Bitcoin fell to a two-month low of $7,540 at 7:48 a.m. Friday according to this newspaper’s findings in New-York.
Bitcoin’s all-time high was $19,783 on Dec. 17.
Bitcoin isn’t the only decentralized platform seeing huge losses over the last 24 hours.
Ethereum and ripple, the second- and third-largest virtual currencies, dipped 23 and 31 percent, respectively, in the past 24 hours
Because crypto currency values stem from how useful it is to the global economy, the more it’s limited or banned, the more likely it valuations sink.
In January 2017, the central bank released a circular to lenders asking them not to use, hold, or trade virtual currencies pending “substantive regulation and or decision by the CBN.
What is Bitcoin?
A pseudonymous software developer going by the name of Satoshi Nakamoto proposed bitcoin in 2008, as an electronic payment system based on mathematical proof. The idea was to produce a means of exchange, independent of any central authority, that could be transferred electronically in a secure, verifiable and immutable way.
To this day, no-one knows who Satoshi Nakamoto really is.
In what ways is it different from traditional currencies?
Bitcoin can be used to pay for things electronically, if both parties are willing.
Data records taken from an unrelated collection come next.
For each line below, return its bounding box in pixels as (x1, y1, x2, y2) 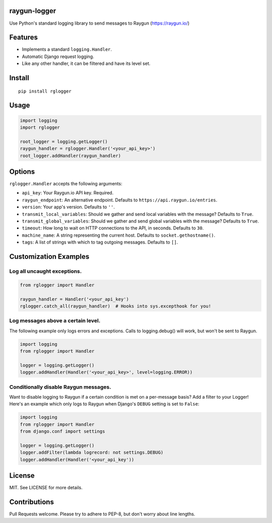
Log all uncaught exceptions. (9, 267, 82, 274)
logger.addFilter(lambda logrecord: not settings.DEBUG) (20, 450, 164, 456)
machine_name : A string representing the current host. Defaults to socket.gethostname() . (22, 232, 216, 238)
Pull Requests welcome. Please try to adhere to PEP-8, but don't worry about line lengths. (9, 511, 195, 517)
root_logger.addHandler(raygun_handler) (20, 153, 121, 159)
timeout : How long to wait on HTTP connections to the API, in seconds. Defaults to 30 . (22, 225, 204, 231)
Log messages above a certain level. (9, 317, 101, 324)
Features (9, 33, 38, 42)
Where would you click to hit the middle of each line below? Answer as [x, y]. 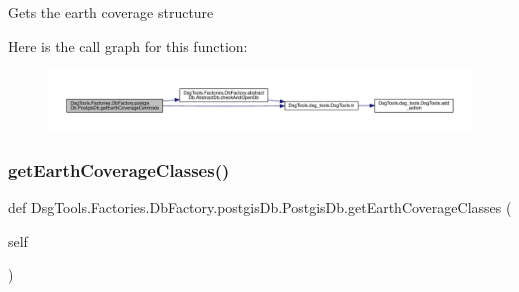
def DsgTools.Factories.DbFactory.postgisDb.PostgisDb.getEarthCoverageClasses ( [260, 207]
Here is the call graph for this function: [128, 45]
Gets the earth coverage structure [111, 12]
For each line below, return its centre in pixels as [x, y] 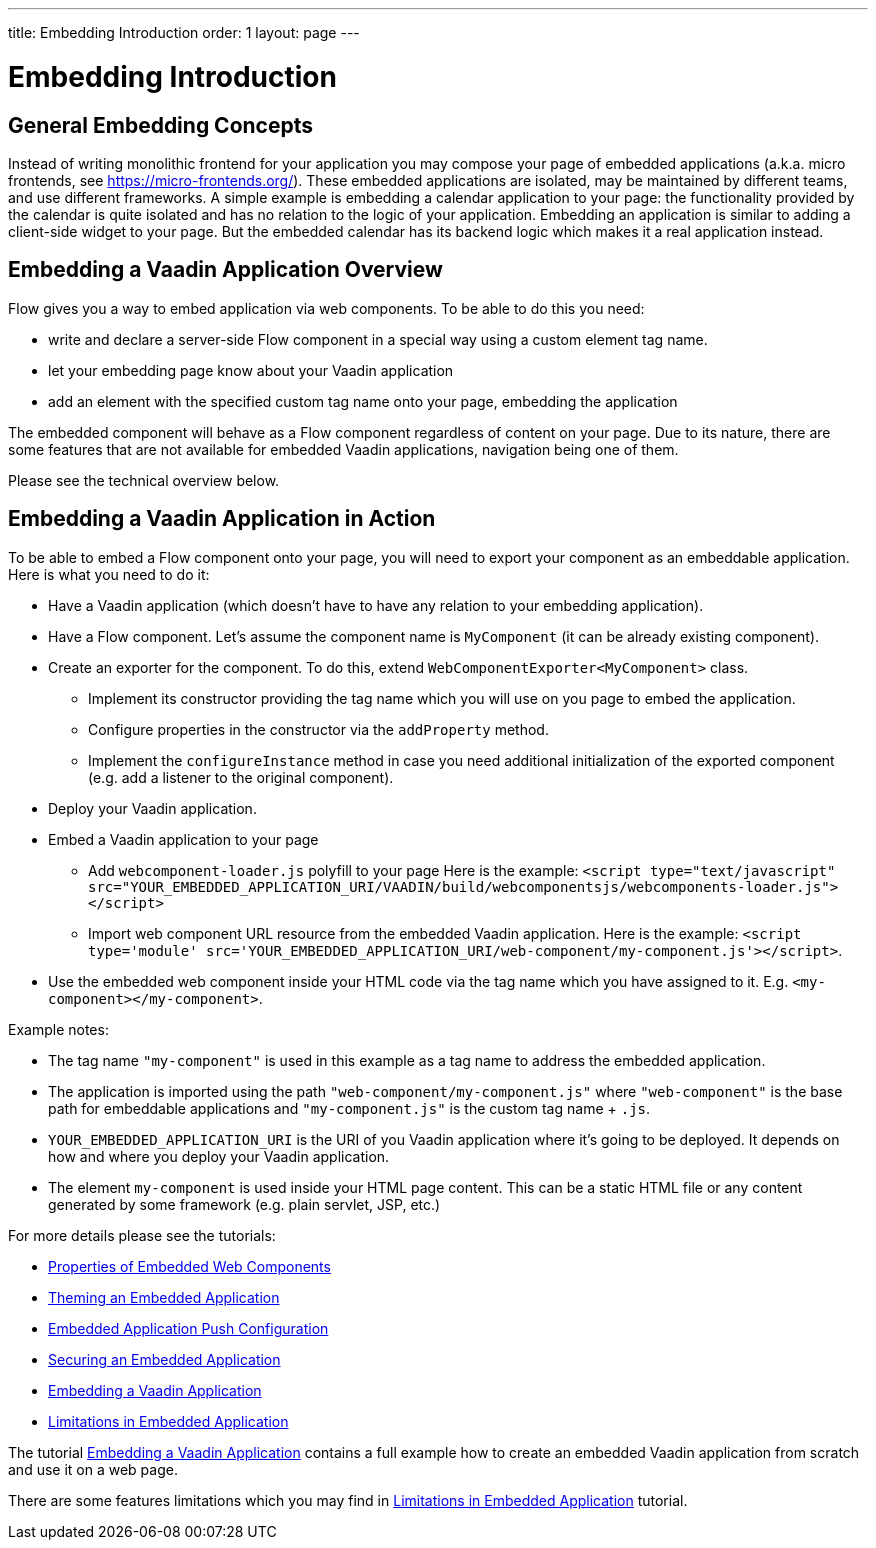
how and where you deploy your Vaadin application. [219, 1156]
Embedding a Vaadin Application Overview [225, 270]
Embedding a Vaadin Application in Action [222, 519]
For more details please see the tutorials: [142, 1235]
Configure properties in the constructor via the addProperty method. [318, 729]
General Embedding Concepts [161, 125]
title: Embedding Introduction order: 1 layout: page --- [184, 32]
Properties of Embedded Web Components [189, 1266]
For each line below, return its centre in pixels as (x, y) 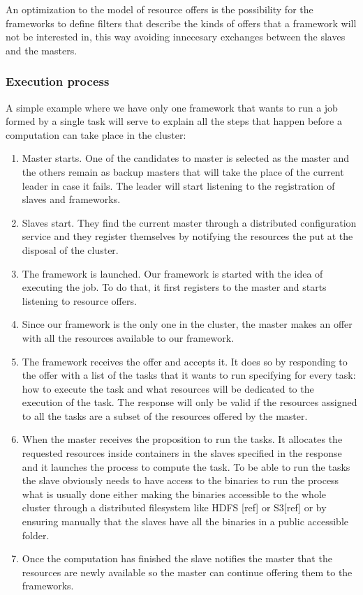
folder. (36, 535)
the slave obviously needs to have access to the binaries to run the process (180, 480)
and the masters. (42, 50)
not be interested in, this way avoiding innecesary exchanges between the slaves (176, 37)
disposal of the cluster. (70, 249)
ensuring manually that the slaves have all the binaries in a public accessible (185, 521)
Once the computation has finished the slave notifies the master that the (177, 558)
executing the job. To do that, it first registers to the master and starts (174, 287)
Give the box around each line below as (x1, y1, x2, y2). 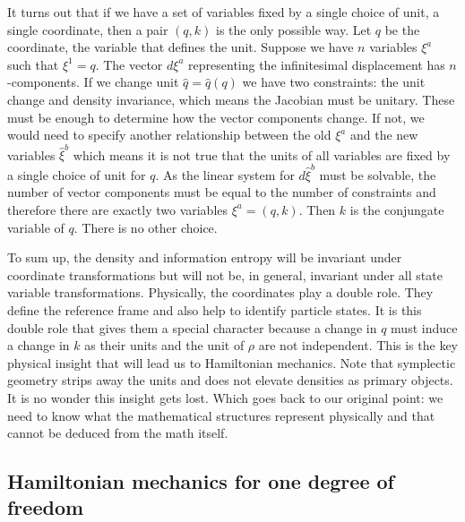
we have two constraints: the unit (242, 73, 426, 91)
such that (7, 55, 59, 73)
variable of (7, 218, 65, 236)
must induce (391, 318, 458, 337)
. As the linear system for (155, 165, 295, 184)
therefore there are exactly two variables (7, 200, 228, 218)
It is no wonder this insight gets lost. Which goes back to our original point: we (7, 388, 443, 406)
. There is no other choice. (73, 218, 218, 236)
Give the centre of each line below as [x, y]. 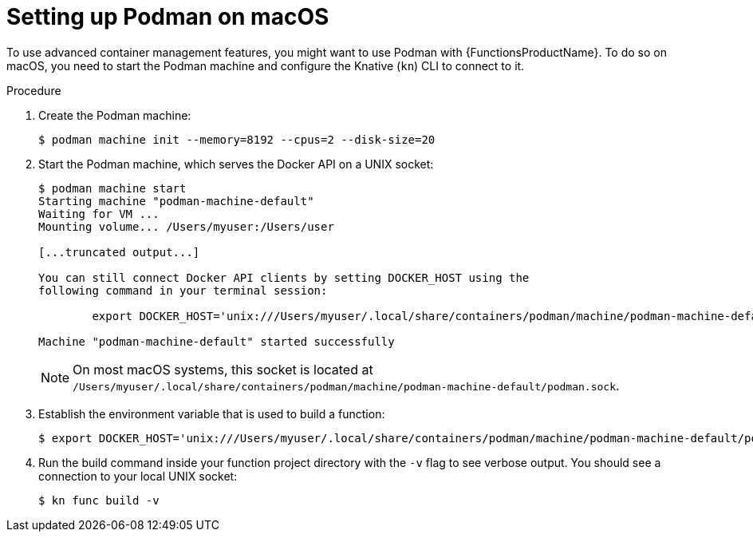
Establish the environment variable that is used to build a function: [212, 413]
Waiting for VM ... [99, 214]
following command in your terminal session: [183, 290]
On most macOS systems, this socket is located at [223, 369]
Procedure [34, 90]
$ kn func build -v [99, 500]
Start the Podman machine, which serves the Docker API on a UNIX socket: [236, 164]
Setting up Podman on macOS [168, 17]
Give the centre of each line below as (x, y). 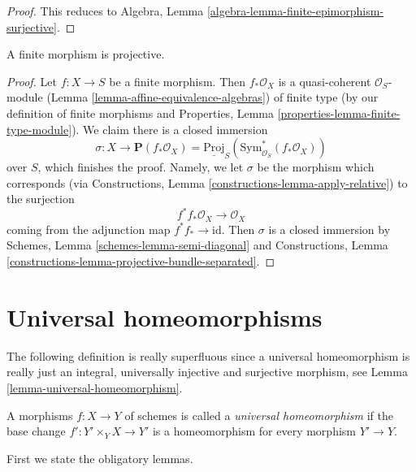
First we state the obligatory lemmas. (100, 458)
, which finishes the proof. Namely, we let (141, 167)
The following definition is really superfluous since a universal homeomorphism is (208, 355)
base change (36, 431)
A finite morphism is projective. (86, 54)
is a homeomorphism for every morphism (254, 431)
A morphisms (40, 415)
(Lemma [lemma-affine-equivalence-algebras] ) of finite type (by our (212, 97)
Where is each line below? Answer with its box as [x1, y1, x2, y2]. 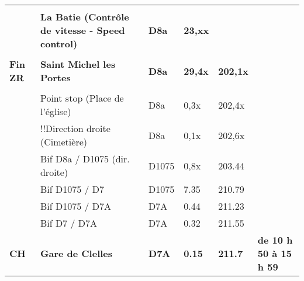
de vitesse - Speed [40, 23, 125, 37]
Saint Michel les [40, 57, 116, 71]
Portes [40, 71, 71, 84]
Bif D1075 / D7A [40, 199, 112, 213]
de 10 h [257, 233, 293, 247]
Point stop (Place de [40, 91, 124, 105]
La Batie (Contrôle [40, 10, 129, 23]
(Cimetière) [40, 135, 88, 148]
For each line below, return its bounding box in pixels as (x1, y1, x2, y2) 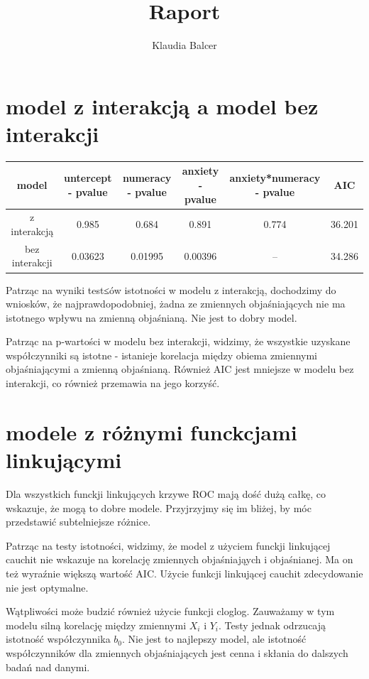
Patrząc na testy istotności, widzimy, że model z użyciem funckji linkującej (6, 538, 331, 553)
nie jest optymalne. (6, 580, 89, 594)
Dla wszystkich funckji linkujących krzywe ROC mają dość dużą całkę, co (6, 486, 326, 501)
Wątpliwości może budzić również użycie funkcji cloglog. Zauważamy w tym (6, 604, 335, 619)
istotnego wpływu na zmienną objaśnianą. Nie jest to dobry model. (6, 310, 297, 325)
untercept (64, 170, 112, 185)
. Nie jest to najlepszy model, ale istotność (122, 631, 307, 646)
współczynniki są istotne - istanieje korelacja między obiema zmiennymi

In that sense, it’s like conventional dollars, euros, or yen, which are also traded digitally.
Bitcoin rules state that only 21 million bitcoins can ever be created, though the coins can be split into smaller parts. That could make bitcoin, like gold, an attractive inflation hedge, backers say. There are 16.67 million bitcoin in circulation now.
On the other hand, the potential creation of new digital currencies creates “the possibility of limitless supply of different cryptocurrencies,” undermining the value of existing ones, UBS warned recently.